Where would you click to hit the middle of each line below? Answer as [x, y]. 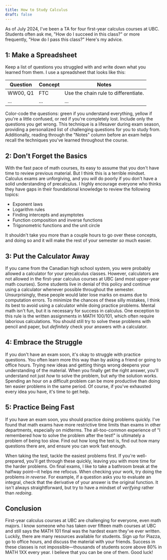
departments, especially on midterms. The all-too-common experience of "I [83, 430]
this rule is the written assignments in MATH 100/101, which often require [80, 316]
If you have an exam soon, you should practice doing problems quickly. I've [83, 419]
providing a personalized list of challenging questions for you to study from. [83, 129]
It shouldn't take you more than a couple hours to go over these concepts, [81, 235]
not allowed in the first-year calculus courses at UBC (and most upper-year [83, 278]
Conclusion [23, 508]
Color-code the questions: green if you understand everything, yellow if [79, 113]
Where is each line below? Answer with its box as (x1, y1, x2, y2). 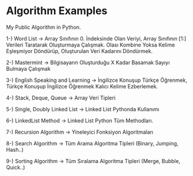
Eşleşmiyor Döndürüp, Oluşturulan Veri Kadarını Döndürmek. (6, 47, 153, 54)
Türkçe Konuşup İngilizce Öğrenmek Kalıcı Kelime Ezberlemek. (6, 82, 158, 89)
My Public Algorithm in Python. (6, 24, 81, 31)
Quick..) (6, 164, 25, 171)
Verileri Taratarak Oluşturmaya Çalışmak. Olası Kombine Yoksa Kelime (6, 41, 175, 48)
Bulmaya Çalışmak (6, 65, 51, 72)
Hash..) (6, 146, 24, 153)
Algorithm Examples (6, 4, 108, 18)
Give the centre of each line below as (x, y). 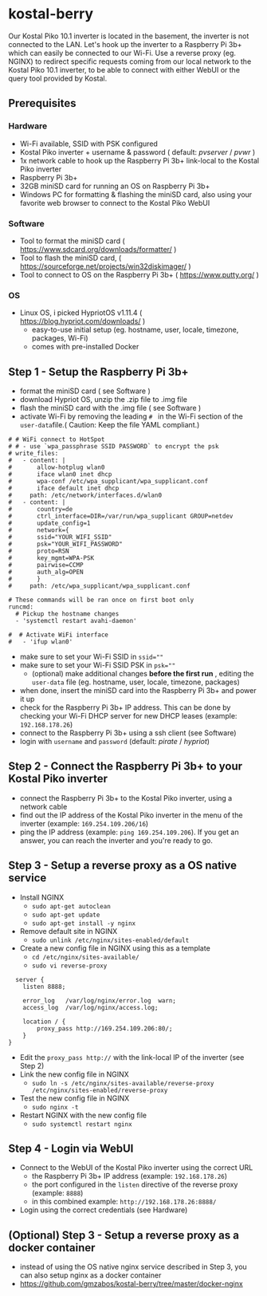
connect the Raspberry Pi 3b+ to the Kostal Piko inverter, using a (126, 798)
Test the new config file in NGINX (75, 1098)
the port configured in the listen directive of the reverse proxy (135, 1184)
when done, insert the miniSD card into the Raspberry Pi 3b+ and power (138, 691)
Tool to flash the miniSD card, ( (71, 258)
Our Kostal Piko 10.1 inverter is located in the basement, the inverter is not (129, 36)
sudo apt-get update (66, 915)
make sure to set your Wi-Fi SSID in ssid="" (92, 657)
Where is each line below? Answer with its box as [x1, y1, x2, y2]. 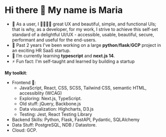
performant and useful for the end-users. [11, 37, 97, 43]
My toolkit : [4, 70, 27, 76]
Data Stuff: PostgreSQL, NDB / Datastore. [11, 122, 97, 128]
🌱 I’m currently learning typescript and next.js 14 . [11, 52, 115, 59]
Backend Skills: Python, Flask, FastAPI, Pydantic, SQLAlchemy [11, 117, 140, 123]
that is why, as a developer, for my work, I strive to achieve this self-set [11, 26, 158, 32]
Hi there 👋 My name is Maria [4, 4, 123, 16]
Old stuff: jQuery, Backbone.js [19, 101, 81, 107]
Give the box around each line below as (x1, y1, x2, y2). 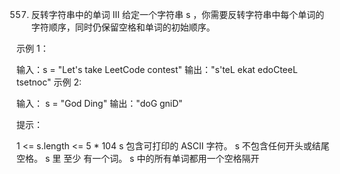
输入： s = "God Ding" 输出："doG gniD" (16, 98, 183, 109)
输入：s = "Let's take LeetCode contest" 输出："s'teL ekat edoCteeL (16, 64, 298, 75)
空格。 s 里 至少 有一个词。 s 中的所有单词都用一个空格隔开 (16, 153, 260, 164)
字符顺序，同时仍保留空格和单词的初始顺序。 (30, 21, 216, 33)
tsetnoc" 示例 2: (16, 76, 83, 88)
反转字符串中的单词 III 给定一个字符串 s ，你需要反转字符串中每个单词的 (30, 9, 325, 20)
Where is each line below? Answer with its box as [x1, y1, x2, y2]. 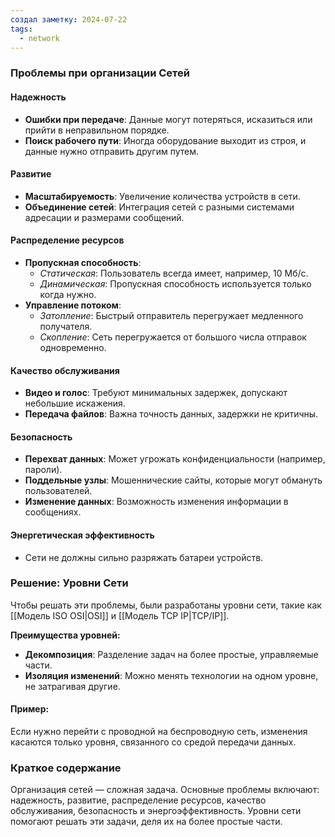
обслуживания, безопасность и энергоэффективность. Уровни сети [10, 805, 302, 817]
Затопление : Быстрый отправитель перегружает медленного [39, 309, 304, 321]
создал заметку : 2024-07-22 [10, 14, 128, 25]
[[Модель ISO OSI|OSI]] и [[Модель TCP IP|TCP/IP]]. [10, 609, 230, 621]
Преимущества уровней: [10, 629, 121, 641]
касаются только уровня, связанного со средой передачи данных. [10, 736, 297, 748]
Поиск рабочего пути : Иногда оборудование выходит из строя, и [24, 134, 307, 146]
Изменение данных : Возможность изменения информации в [24, 496, 289, 508]
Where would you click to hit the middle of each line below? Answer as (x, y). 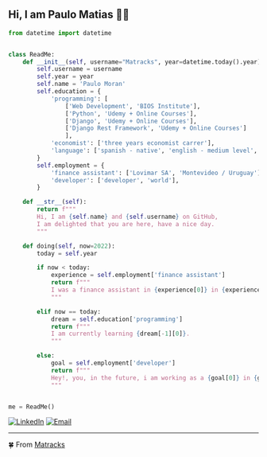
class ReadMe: (32, 54)
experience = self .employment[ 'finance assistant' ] (138, 275)
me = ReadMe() (32, 407)
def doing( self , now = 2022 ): (69, 246)
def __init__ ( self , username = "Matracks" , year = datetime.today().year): (143, 62)
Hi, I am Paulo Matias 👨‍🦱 (69, 15)
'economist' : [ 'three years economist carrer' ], (133, 143)
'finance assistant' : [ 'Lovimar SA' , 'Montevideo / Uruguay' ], (157, 173)
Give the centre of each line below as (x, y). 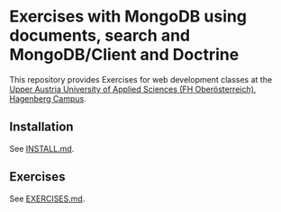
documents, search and (100, 35)
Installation (41, 127)
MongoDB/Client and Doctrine (124, 55)
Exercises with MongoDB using (128, 17)
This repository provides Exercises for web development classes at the (141, 79)
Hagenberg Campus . (48, 98)
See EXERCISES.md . (47, 199)
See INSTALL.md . (42, 148)
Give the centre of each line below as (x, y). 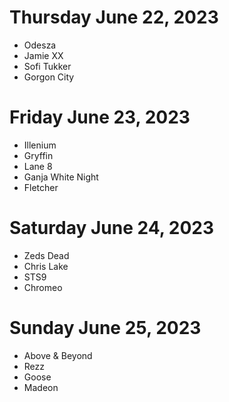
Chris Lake (46, 266)
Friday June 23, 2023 (100, 117)
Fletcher (41, 187)
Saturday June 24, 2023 (111, 228)
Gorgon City (49, 77)
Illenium (40, 145)
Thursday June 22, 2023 (114, 17)
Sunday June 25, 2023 (105, 328)
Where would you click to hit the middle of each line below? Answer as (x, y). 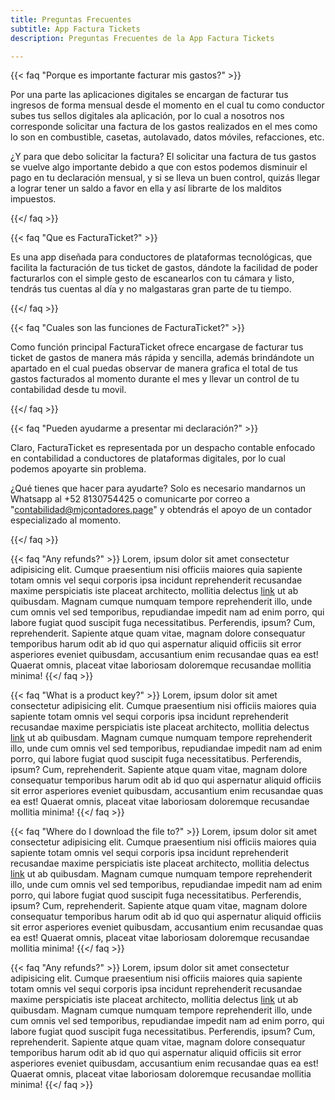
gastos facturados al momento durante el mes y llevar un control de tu (155, 379)
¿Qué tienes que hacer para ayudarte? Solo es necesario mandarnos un (158, 488)
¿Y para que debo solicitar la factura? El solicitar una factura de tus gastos (163, 157)
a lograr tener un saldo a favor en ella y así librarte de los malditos (146, 188)
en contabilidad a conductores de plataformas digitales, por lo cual (148, 458)
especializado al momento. (66, 520)
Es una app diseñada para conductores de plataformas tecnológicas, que (161, 257)
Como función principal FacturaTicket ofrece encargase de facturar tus (157, 347)
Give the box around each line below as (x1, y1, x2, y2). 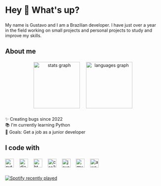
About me (5, 47, 36, 55)
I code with (5, 143, 40, 152)
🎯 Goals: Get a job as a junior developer (5, 129, 85, 135)
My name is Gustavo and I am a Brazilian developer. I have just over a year (5, 22, 157, 28)
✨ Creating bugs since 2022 (5, 116, 63, 122)
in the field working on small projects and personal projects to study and (5, 27, 152, 34)
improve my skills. (5, 33, 42, 39)
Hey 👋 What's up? (5, 4, 80, 16)
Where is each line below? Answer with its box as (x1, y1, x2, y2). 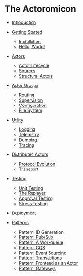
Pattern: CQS (18, 244, 46, 250)
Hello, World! (18, 43, 45, 49)
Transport (18, 166, 39, 172)
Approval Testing (18, 195, 53, 201)
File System (18, 107, 42, 113)
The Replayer (18, 190, 46, 196)
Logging (18, 126, 36, 132)
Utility (11, 117, 24, 123)
:::
• Required work
Please output the records exactly, leaving the pictures out.

• Solution
Where would you click to hit the middle of each line below? Answer as [x, y]. 
departments, especially on midterms. The all-too-common experience of "I [83, 430]
this rule is the written assignments in MATH 100/101, which often require [80, 316]
If you have an exam soon, you should practice doing problems quickly. I've [83, 419]
providing a personalized list of challenging questions for you to study from. [83, 129]
It shouldn't take you more than a couple hours to go over these concepts, [81, 235]
not allowed in the first-year calculus courses at UBC (and most upper-year [83, 278]
Conclusion [23, 508]
Color-code the questions: green if you understand everything, yellow if [79, 113]
Where is each line below? Answer with its box as (x1, y1, x2, y2). 
Eşleşmiyor Döndürüp, Oluşturulan Veri Kadarını Döndürmek. (6, 47, 153, 54)
Türkçe Konuşup İngilizce Öğrenmek Kalıcı Kelime Ezberlemek. (6, 82, 158, 89)
My Public Algorithm in Python. (6, 24, 81, 31)
Quick..) (6, 164, 25, 171)
Verileri Taratarak Oluşturmaya Çalışmak. Olası Kombine Yoksa Kelime (6, 41, 175, 48)
Bulmaya Çalışmak (6, 65, 51, 72)
Hash..) (6, 146, 24, 153)
Algorithm Examples (6, 4, 108, 18)
Give the centre of each line below as (x, y). 
connect the Raspberry Pi 3b+ to the Kostal Piko inverter, using a (126, 798)
Test the new config file in NGINX (75, 1098)
the port configured in the listen directive of the reverse proxy (135, 1184)
when done, insert the miniSD card into the Raspberry Pi 3b+ and power (138, 691)
Tool to flash the miniSD card, ( (71, 258)
Our Kostal Piko 10.1 inverter is located in the basement, the inverter is not (129, 36)
sudo apt-get update (66, 915)
make sure to set your Wi-Fi SSID in ssid="" (92, 657)
Where is each line below? Answer with its box as [x1, y1, x2, y2]. 
performant and useful for the end-users. [11, 37, 97, 43]
My toolkit : [4, 70, 27, 76]
Data Stuff: PostgreSQL, NDB / Datastore. [11, 122, 97, 128]
🌱 I’m currently learning typescript and next.js 14 . [11, 52, 115, 59]
Backend Skills: Python, Flask, FastAPI, Pydantic, SQLAlchemy [11, 117, 140, 123]
that is why, as a developer, for my work, I strive to achieve this self-set [11, 26, 158, 32]
Hi there 👋 My name is Maria [4, 4, 123, 16]
Old stuff: jQuery, Backbone.js [19, 101, 81, 107]
Give the box around each line below as (x1, y1, x2, y2). 
输入： s = "God Ding" 输出："doG gniD" (16, 98, 183, 109)
输入：s = "Let's take LeetCode contest" 输出："s'teL ekat edoCteeL (16, 64, 298, 75)
空格。 s 里 至少 有一个词。 s 中的所有单词都用一个空格隔开 (16, 153, 260, 164)
字符顺序，同时仍保留空格和单词的初始顺序。 (30, 21, 216, 33)
tsetnoc" 示例 2: (16, 76, 83, 88)
反转字符串中的单词 III 给定一个字符串 s ，你需要反转字符串中每个单词的 (30, 9, 325, 20)
Where is each line below? Answer with its box as [x1, y1, x2, y2]. 
обслуживания, безопасность и энергоэффективность. Уровни сети [10, 805, 302, 817]
Затопление : Быстрый отправитель перегружает медленного [39, 309, 304, 321]
создал заметку : 2024-07-22 [10, 14, 128, 25]
[[Модель ISO OSI|OSI]] и [[Модель TCP IP|TCP/IP]]. [10, 609, 230, 621]
Преимущества уровней: [10, 629, 121, 641]
касаются только уровня, связанного со средой передачи данных. [10, 736, 297, 748]
Поиск рабочего пути : Иногда оборудование выходит из строя, и [24, 134, 307, 146]
Изменение данных : Возможность изменения информации в [24, 496, 289, 508]
Where would you click to hit the middle of each line below? Answer as (x, y). 
class ReadMe: (32, 54)
experience = self .employment[ 'finance assistant' ] (138, 275)
me = ReadMe() (32, 407)
def doing( self , now = 2022 ): (69, 246)
def __init__ ( self , username = "Matracks" , year = datetime.today().year): (143, 62)
Hi, I am Paulo Matias 👨‍🦱 (69, 15)
'economist' : [ 'three years economist carrer' ], (133, 143)
'finance assistant' : [ 'Lovimar SA' , 'Montevideo / Uruguay' ], (157, 173)
Give the centre of each line below as (x, y). 
documents, search and (100, 35)
Installation (41, 127)
MongoDB/Client and Doctrine (124, 55)
Exercises with MongoDB using (128, 17)
This repository provides Exercises for web development classes at the (141, 79)
Hagenberg Campus . (48, 98)
See EXERCISES.md . (47, 199)
See INSTALL.md . (42, 148)
Give the centre of each line below as (x, y). 
Chris Lake (46, 266)
Friday June 23, 2023 (100, 117)
Fletcher (41, 187)
Saturday June 24, 2023 (111, 228)
Gorgon City (49, 77)
Illenium (40, 145)
Thursday June 22, 2023 (114, 17)
Sunday June 25, 2023 (105, 328)
Where would you click to hit the middle of each line below? Answer as (x, y). 
gastos facturados al momento durante el mes y llevar un control de tu (155, 379)
¿Qué tienes que hacer para ayudarte? Solo es necesario mandarnos un (158, 488)
¿Y para que debo solicitar la factura? El solicitar una factura de tus gastos (163, 157)
a lograr tener un saldo a favor en ella y así librarte de los malditos (146, 188)
en contabilidad a conductores de plataformas digitales, por lo cual (148, 458)
especializado al momento. (66, 520)
Es una app diseñada para conductores de plataformas tecnológicas, que (161, 257)
Como función principal FacturaTicket ofrece encargase de facturar tus (157, 347)
Give the box around each line below as (x1, y1, x2, y2). 
About me (5, 47, 36, 55)
I code with (5, 143, 40, 152)
🎯 Goals: Get a job as a junior developer (5, 129, 85, 135)
My name is Gustavo and I am a Brazilian developer. I have just over a year (5, 22, 157, 28)
✨ Creating bugs since 2022 (5, 116, 63, 122)
in the field working on small projects and personal projects to study and (5, 27, 152, 34)
improve my skills. (5, 33, 42, 39)
Hey 👋 What's up? (5, 4, 80, 16)
Where is each line below? Answer with its box as (x1, y1, x2, y2). 
Pattern: CQS (18, 244, 46, 250)
Hello, World! (18, 43, 45, 49)
Transport (18, 166, 39, 172)
Approval Testing (18, 195, 53, 201)
File System (18, 107, 42, 113)
The Replayer (18, 190, 46, 196)
Logging (18, 126, 36, 132)
Utility (11, 117, 24, 123)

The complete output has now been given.